About 160,000 new HIV infections among children under five occurred last year, a dramatic 50% decline from 320,000 infections in 2010. Since the launch of a global plan in 2011 to prevent mother-to-child transmission programmes, 1.5 million deaths and 2.9 million HIV infections have been averted worldwide among pregnant women and children.

data.unicef.org/topic/hivaids/

This year marks the 30th anniversary of Cambodia's landmine removal program. Since 1992, over a million landmines and three million explosives have been removed, and 2,531 km2 has been cleared and made safe for the construction of homes, schools, farms and roads for nine million people. Deaths have fallen from 4,320 in 1996 to less than 100 in 2021.

phnompenhpost.com/national/cam

Millions of Alzheimer’s patients have been given hope after a new drug has been shown to slow memory decline by 27% over 18 months. It's the biggest breakthrough in a generation, marking what experts have called the 'beginning of the end' of Alzheimer’s and offering “real optimism that dementia can be beaten and one day even cured.”

bbc.com/news/health-63749586

Sierra Leone is allocating almost a quarter of its entire budget to education as part of its ongoing effort to ensure every child in the country gets free schooling. Since 2018, enrolment rates have surged from 2.0 to 3.1 million students, and there's been a highly progressive shift in completion at every level of education.

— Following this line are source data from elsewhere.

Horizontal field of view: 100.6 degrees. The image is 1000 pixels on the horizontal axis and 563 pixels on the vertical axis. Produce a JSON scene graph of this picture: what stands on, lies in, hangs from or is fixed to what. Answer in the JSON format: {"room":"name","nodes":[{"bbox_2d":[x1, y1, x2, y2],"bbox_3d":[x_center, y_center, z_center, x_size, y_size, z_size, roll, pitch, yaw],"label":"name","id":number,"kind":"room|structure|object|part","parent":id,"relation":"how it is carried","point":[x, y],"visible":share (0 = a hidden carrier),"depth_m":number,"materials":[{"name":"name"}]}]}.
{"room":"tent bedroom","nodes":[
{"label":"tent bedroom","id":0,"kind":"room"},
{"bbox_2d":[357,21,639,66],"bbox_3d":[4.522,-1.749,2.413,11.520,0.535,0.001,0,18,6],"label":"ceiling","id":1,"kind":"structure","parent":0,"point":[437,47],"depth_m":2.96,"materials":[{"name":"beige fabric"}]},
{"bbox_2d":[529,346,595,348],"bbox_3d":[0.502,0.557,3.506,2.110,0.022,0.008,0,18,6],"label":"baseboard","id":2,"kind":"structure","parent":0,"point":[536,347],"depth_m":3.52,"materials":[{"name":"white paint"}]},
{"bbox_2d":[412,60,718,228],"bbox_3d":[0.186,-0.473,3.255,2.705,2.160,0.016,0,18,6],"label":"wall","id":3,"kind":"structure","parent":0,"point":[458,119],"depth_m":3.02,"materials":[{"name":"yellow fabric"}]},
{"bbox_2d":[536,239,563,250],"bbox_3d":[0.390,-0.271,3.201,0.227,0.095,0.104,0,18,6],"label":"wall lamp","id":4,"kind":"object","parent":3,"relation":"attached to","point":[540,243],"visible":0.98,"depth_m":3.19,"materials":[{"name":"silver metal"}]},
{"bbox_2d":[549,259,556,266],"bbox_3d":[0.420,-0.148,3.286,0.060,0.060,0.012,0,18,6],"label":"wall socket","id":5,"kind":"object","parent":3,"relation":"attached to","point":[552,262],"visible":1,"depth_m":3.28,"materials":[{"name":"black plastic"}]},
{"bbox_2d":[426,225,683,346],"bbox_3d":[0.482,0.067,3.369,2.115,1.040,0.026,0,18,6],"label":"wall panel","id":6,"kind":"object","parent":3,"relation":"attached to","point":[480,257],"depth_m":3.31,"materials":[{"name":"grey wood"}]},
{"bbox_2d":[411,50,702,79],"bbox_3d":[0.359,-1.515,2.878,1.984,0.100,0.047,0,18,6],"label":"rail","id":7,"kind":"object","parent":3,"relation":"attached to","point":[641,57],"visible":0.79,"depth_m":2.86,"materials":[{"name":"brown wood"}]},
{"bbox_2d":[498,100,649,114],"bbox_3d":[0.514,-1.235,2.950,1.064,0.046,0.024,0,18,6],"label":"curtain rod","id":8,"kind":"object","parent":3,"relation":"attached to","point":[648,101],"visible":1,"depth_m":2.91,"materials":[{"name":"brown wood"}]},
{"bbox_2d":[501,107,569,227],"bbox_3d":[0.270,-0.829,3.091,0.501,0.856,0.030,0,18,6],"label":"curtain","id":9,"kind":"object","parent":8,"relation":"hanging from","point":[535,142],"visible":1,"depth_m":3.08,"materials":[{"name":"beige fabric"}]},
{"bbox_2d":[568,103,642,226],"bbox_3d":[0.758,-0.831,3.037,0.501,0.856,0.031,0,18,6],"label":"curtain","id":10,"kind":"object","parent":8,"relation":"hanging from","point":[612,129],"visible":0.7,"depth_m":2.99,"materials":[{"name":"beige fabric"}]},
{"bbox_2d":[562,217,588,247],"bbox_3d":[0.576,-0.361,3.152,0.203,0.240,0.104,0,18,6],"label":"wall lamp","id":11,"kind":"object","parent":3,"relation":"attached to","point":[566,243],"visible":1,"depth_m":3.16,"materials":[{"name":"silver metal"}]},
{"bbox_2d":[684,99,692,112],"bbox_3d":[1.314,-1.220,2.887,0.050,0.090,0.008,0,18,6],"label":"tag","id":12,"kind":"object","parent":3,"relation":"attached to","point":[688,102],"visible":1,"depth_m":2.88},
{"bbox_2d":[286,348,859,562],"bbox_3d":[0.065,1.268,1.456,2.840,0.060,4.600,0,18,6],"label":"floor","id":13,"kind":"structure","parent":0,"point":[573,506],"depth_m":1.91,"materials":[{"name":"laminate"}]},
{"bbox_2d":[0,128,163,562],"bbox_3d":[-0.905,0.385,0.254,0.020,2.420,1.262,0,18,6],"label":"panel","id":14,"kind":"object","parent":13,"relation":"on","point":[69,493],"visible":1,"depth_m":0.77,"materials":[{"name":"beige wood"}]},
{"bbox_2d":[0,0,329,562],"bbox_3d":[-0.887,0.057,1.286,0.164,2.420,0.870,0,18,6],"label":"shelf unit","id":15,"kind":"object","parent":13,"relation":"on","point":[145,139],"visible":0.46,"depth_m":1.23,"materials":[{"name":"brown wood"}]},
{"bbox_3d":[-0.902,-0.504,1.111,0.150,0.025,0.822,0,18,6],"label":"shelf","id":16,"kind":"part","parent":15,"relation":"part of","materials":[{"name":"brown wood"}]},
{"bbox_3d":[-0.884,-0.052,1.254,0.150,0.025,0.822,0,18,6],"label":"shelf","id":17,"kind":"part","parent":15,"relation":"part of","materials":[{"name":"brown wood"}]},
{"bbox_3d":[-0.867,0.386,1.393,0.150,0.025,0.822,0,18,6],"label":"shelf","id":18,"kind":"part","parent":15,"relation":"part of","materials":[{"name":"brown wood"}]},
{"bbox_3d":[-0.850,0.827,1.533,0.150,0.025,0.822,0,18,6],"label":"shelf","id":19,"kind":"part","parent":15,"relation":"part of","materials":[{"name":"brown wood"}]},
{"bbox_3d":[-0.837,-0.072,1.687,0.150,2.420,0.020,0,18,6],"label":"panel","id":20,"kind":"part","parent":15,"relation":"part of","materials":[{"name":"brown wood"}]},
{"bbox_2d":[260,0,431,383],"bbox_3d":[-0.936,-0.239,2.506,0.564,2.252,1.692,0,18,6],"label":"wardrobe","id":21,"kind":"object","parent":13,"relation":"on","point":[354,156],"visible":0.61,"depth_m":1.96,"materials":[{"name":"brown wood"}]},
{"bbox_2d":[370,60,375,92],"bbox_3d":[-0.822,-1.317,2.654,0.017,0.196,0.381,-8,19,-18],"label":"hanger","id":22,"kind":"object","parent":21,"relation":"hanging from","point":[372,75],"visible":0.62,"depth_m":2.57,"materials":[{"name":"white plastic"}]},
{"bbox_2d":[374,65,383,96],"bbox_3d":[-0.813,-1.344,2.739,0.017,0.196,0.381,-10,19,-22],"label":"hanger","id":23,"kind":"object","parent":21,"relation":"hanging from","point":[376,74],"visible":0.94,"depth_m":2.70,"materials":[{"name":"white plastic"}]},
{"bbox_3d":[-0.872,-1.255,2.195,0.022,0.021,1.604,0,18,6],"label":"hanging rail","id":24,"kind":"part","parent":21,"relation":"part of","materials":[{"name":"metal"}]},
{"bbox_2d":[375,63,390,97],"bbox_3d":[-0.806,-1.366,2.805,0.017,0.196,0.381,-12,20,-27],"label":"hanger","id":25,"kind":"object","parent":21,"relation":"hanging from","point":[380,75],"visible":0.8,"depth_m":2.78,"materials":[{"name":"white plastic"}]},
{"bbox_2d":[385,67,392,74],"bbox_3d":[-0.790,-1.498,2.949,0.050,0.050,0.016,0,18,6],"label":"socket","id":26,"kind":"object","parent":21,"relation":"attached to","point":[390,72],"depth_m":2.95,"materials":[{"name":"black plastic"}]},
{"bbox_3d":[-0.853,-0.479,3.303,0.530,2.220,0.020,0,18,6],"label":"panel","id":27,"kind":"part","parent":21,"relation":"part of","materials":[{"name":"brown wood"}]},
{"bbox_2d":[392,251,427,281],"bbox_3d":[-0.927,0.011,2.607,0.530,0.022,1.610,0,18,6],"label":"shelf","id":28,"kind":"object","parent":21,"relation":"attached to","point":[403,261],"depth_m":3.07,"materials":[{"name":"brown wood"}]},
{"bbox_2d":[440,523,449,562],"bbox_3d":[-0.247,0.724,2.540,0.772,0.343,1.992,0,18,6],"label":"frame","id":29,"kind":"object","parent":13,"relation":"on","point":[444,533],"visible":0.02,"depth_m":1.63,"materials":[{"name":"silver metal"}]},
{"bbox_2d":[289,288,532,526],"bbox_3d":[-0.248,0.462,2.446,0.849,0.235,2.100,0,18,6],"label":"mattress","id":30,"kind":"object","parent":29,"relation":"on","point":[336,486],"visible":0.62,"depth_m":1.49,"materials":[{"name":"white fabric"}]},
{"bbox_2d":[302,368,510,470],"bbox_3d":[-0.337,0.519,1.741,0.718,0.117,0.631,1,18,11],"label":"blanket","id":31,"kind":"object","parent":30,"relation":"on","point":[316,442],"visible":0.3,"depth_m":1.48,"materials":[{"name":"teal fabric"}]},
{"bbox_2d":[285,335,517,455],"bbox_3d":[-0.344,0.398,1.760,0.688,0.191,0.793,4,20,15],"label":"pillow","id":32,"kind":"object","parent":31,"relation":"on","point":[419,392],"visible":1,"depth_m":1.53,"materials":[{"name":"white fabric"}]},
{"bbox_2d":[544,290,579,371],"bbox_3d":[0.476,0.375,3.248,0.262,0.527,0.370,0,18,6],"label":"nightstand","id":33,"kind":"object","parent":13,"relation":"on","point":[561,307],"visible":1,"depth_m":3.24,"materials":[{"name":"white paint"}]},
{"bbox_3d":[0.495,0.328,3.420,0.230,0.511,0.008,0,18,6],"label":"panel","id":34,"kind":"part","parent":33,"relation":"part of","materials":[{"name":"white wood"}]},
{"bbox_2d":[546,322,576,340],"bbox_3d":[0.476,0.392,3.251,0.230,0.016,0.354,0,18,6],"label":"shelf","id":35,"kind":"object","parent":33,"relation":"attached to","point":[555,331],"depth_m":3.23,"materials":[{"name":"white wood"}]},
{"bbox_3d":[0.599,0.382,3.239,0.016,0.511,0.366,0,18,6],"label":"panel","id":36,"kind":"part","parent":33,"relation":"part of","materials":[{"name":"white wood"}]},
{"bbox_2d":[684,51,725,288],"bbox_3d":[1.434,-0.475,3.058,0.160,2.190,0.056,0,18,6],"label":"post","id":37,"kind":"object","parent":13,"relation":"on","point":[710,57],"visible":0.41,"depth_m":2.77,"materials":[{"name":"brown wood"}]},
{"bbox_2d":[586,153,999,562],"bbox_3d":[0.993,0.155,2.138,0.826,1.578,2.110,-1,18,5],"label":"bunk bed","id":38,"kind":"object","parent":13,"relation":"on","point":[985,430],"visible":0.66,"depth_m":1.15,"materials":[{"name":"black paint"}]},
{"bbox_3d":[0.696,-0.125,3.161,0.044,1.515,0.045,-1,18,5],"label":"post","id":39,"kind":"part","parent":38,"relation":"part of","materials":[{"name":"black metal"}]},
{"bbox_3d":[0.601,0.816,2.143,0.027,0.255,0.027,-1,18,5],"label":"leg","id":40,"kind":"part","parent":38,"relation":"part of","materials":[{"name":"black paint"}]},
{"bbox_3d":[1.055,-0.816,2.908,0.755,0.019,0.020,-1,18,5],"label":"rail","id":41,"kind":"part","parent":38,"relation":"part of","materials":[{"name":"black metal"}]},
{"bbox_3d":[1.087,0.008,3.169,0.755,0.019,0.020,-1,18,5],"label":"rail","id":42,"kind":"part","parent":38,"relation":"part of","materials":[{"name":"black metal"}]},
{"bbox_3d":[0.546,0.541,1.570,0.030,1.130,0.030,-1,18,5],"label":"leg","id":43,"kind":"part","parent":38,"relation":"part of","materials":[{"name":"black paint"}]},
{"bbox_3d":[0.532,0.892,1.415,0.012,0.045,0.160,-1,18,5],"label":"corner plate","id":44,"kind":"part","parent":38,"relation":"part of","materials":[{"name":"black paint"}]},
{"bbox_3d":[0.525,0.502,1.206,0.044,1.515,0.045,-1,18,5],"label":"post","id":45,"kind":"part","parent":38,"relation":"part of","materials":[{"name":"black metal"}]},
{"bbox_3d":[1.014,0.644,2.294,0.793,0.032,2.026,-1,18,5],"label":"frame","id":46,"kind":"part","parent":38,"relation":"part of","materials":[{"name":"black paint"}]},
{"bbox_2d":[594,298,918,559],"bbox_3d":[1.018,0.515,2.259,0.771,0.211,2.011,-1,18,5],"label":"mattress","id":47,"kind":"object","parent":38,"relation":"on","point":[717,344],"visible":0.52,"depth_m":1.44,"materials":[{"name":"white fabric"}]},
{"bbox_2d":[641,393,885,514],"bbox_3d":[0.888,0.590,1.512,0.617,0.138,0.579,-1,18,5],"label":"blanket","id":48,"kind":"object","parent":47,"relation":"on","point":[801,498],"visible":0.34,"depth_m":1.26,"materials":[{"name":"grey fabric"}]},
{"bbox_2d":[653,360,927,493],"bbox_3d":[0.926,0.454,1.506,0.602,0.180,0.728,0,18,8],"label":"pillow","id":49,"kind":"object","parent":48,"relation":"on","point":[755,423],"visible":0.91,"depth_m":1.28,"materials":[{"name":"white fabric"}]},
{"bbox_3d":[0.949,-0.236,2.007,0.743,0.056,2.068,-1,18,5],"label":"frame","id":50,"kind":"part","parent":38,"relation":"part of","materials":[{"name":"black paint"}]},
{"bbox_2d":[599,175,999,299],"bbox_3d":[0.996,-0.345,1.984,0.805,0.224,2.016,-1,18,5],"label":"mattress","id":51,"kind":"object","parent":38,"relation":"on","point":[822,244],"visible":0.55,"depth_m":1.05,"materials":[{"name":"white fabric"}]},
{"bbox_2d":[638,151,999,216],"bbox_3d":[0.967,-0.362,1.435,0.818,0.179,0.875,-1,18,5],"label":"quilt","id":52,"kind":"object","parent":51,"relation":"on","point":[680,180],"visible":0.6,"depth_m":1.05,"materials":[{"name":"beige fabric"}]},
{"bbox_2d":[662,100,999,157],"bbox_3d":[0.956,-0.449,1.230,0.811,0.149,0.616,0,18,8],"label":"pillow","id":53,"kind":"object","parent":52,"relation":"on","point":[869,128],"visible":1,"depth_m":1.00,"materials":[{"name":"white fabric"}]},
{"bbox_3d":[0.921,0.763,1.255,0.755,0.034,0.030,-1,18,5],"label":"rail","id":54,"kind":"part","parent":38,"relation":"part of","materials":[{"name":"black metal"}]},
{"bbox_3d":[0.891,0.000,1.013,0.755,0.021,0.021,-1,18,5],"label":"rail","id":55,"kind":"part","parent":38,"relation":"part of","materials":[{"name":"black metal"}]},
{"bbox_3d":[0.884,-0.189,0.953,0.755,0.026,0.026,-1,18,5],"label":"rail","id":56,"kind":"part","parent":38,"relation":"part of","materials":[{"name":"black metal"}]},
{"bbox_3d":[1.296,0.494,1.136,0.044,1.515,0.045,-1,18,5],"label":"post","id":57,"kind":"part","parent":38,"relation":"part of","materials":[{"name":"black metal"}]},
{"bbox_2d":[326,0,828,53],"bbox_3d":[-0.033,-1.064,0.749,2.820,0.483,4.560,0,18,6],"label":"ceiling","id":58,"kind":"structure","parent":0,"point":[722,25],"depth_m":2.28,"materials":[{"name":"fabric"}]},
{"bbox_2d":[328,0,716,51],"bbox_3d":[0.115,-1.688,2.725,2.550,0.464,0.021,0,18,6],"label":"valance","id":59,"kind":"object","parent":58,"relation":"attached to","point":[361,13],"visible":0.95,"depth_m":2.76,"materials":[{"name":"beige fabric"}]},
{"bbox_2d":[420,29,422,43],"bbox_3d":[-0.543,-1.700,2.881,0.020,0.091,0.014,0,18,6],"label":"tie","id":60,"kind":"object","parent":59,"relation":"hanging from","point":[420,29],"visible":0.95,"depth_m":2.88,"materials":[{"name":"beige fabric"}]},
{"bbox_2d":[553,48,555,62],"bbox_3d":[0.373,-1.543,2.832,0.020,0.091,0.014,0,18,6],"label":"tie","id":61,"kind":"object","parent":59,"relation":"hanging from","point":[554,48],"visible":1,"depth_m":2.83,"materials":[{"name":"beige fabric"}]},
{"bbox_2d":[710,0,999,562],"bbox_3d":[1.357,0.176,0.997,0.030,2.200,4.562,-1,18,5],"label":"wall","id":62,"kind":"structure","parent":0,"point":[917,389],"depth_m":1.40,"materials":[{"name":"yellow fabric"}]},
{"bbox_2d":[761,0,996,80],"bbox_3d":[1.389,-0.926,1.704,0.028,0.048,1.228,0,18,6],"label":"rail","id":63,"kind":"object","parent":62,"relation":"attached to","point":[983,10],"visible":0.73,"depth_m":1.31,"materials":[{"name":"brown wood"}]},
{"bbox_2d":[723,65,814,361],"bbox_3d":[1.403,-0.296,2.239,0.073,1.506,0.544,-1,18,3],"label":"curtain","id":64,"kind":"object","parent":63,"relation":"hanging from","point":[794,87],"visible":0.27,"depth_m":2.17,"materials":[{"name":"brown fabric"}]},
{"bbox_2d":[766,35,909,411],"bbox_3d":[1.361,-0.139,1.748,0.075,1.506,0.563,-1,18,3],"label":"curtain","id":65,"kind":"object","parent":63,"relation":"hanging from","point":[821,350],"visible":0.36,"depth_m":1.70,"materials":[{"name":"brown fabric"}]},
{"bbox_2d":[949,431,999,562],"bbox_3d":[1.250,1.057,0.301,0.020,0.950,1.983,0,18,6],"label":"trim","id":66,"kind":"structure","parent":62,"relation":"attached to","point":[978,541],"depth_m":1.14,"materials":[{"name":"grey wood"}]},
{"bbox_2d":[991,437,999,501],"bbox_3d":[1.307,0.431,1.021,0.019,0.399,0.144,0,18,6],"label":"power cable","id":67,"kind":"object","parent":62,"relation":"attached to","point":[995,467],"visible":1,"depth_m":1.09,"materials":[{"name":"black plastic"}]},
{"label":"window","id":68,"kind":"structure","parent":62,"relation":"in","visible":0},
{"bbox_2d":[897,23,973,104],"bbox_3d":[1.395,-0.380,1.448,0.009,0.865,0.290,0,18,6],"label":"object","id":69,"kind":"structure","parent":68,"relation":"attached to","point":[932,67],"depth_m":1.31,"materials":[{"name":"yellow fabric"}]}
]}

cgdev.org/blog/sierra-leone-ha

theguardian.com/global-develop

Bangladesh has the lowest rate of infant and maternal mortality in south Asia. The maternal mortality rate has fallen from 269 per 100,000 live births in 2009 to 165 per 100,000 today, and child mortality has declined by 63% since the turn of the century. It's the eighth most populated country in the world - millions of lives have been saved.

tbsnews.net/bangladesh/banglad

France has moved a step closer to becoming the first country to enshrine abortion as a constitutional right, after lawmakers approved a resolution in the lower house to guarantee access to “the right to voluntarily end a pregnancy”. Four in five people in France, from across the political spectrum, want abortion rights to be better protected under the constitution.

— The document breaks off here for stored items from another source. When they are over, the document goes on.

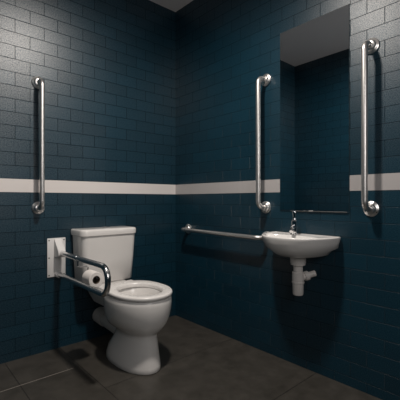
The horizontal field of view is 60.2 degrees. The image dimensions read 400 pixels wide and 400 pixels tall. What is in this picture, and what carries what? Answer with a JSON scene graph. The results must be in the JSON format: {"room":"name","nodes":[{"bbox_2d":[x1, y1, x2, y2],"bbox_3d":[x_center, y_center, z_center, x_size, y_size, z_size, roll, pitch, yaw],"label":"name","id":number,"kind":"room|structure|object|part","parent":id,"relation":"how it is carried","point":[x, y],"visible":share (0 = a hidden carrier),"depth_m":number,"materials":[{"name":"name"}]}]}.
{"room":"public restroom","nodes":[
{"label":"public restroom","id":0,"kind":"room"},
{"bbox_2d":[0,0,174,363],"bbox_3d":[-0.935,-0.315,2.420,2.045,2.630,0.100,0,0,-42],"label":"wall","id":1,"kind":"structure","parent":0,"point":[106,68],"depth_m":2.42,"materials":[{"name":"teal tile"}]},
{"bbox_2d":[32,76,44,213],"bbox_3d":[-1.022,-0.356,2.210,0.080,0.894,0.098,0,0,-42],"label":"grab rail","id":2,"kind":"object","parent":1,"relation":"attached to","point":[38,82],"visible":1,"depth_m":2.17,"materials":[{"name":"silver metal"}]},
{"bbox_2d":[47,237,110,296],"bbox_3d":[-0.702,0.388,2.064,0.751,0.266,0.121,0,0,44],"label":"support rail","id":3,"kind":"object","parent":1,"relation":"attached to","point":[56,252],"visible":0.94,"depth_m":2.20,"materials":[{"name":"white metal"}]},
{"bbox_3d":[-0.966,0.385,2.320,0.120,0.259,0.008,0,0,-42],"label":"wall plate","id":4,"kind":"part","parent":3,"relation":"part of","materials":[{"name":"white metal"}]},
{"bbox_2d":[54,270,62,277],"bbox_3d":[-0.946,0.497,2.310,0.048,0.048,0.036,0,0,-42],"label":"grab bar hinge","id":5,"kind":"object","parent":3,"relation":"attached to","point":[56,272],"depth_m":2.30,"materials":[{"name":"white metal"}]},
{"bbox_3d":[-0.710,0.423,2.045,0.032,0.180,0.737,0,0,-42],"label":"arm","id":6,"kind":"part","parent":3,"relation":"part of","materials":[{"name":"silver metal"}]},
{"bbox_2d":[82,270,102,286],"bbox_3d":[-0.642,0.469,2.064,0.090,0.090,0.103,0,0,-42],"label":"toilet roll","id":7,"kind":"object","parent":3,"relation":"hanging from","point":[88,276],"visible":0.95,"depth_m":2.04,"materials":[{"name":"white paper"}]},
{"bbox_2d":[0,178,174,193],"bbox_3d":[-0.766,-0.090,2.503,1.479,0.083,0.004,0,0,-42],"label":"trim","id":8,"kind":"structure","parent":1,"relation":"attached to","point":[6,185],"depth_m":2.44,"materials":[{"name":"white tile"}]},
{"bbox_2d":[150,0,192,11],"bbox_3d":[0.094,-1.680,1.261,2.045,0.100,3.200,0,0,-42],"label":"ceiling","id":9,"kind":"structure","parent":0,"point":[174,5],"depth_m":2.86,"materials":[{"name":"white paint"}]},
{"bbox_2d":[0,315,381,399],"bbox_3d":[0.094,1.050,1.261,2.045,0.100,3.200,0,0,-42],"label":"floor","id":10,"kind":"structure","parent":0,"point":[198,362],"depth_m":1.97,"materials":[{"name":"tile"}]},
{"bbox_2d":[71,226,171,374],"bbox_3d":[-0.479,0.592,2.232,0.421,0.815,0.784,0,0,-42],"label":"toilet","id":11,"kind":"object","parent":10,"relation":"on","point":[134,311],"visible":0.95,"depth_m":2.10,"materials":[{"name":"white ceramic"}]},
{"bbox_3d":[-0.672,0.220,2.449,0.421,0.044,0.199,0,0,-42],"label":"cistern lid","id":12,"kind":"part","parent":11,"relation":"part of","materials":[{"name":"white ceramic"}]},
{"bbox_3d":[-0.370,0.553,2.107,0.362,0.026,0.454,0,0,-42],"label":"seat","id":13,"kind":"part","parent":11,"relation":"part of","materials":[{"name":"white plastic"}]},
{"bbox_2d":[175,0,399,399],"bbox_3d":[0.821,-0.315,1.907,0.100,2.630,3.000,0,0,-42],"label":"wall","id":14,"kind":"structure","parent":0,"point":[344,327],"depth_m":2.21,"materials":[{"name":"teal tile"}]},
{"bbox_2d":[181,224,267,239],"bbox_3d":[0.138,0.241,2.527,0.098,0.086,0.885,0,0,-42],"label":"grab rail","id":15,"kind":"object","parent":14,"relation":"attached to","point":[188,229],"visible":0.76,"depth_m":2.44,"materials":[{"name":"silver metal"}]},
{"bbox_2d":[175,179,279,193],"bbox_3d":[0.148,-0.090,2.590,0.004,0.083,1.084,0,0,-42],"label":"trim","id":16,"kind":"structure","parent":14,"relation":"attached to","point":[273,185],"depth_m":2.52,"materials":[{"name":"grey tile"}]},
{"bbox_2d":[256,74,270,212],"bbox_3d":[0.398,-0.369,2.234,0.098,0.915,0.080,0,0,-42],"label":"grab rail","id":17,"kind":"object","parent":14,"relation":"attached to","point":[264,80],"visible":1,"depth_m":2.20,"materials":[{"name":"silver metal"}]},
{"bbox_2d":[262,231,340,295],"bbox_3d":[0.521,0.371,1.954,0.288,0.343,0.446,0,0,-42],"label":"basin","id":18,"kind":"object","parent":14,"relation":"attached to","point":[299,247],"visible":0.98,"depth_m":1.88,"materials":[{"name":"white ceramic"}]},
{"bbox_2d":[289,210,297,234],"bbox_3d":[0.541,0.133,2.020,0.048,0.142,0.098,0,0,39],"label":"tap","id":19,"kind":"object","parent":18,"relation":"on","point":[293,230],"visible":1,"depth_m":2.02,"materials":[{"name":"silver metal"}]},
{"bbox_3d":[0.539,0.166,2.007,0.025,0.048,0.077,0,0,29],"label":"spout","id":20,"kind":"part","parent":19,"relation":"part of","materials":[{"name":"silver metal"}]},
{"bbox_3d":[0.557,0.095,2.039,0.029,0.066,0.025,0,0,-42],"label":"lever","id":21,"kind":"part","parent":19,"relation":"part of","materials":[{"name":"silver metal"}]},
{"bbox_2d":[280,4,349,212],"bbox_3d":[0.652,-0.491,2.014,0.011,1.121,0.442,0,0,-42],"label":"wall mirror","id":22,"kind":"object","parent":14,"relation":"attached to","point":[315,53],"visible":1,"depth_m":1.99,"materials":[{"name":"clear glass"}]},
{"bbox_2d":[361,38,378,216],"bbox_3d":[0.842,-0.371,1.735,0.098,0.912,0.080,0,0,-42],"label":"grab rail","id":23,"kind":"object","parent":14,"relation":"attached to","point":[370,208],"visible":1,"depth_m":1.70,"materials":[{"name":"silver metal"}]},
{"bbox_2d":[350,173,399,190],"bbox_3d":[1.276,-0.090,1.321,0.004,0.083,1.420,0,0,-42],"label":"trim","id":24,"kind":"structure","parent":14,"relation":"attached to","point":[387,181],"depth_m":1.74,"materials":[{"name":"grey tile"}]}
]}

theguardian.com/world/2022/nov

The roads of 22 of the world's major cities have become a lot safer in the last decade. Following a combined 2010 pledge, road fatalities and serious injuries have fallen by an average of 4% a year, with a particularly noticeable decline during the pandemic.

itf-oecd.org/sites/default/fil

A rigorous new study from Stanford has found no meaningful association between the age at which kids receive their first smartphones and their wellbeing, as measured by grades, sleep habits and depression symptoms. In short - all kids have phones and no, it doesn't make them depressed. Naturally, not headline news.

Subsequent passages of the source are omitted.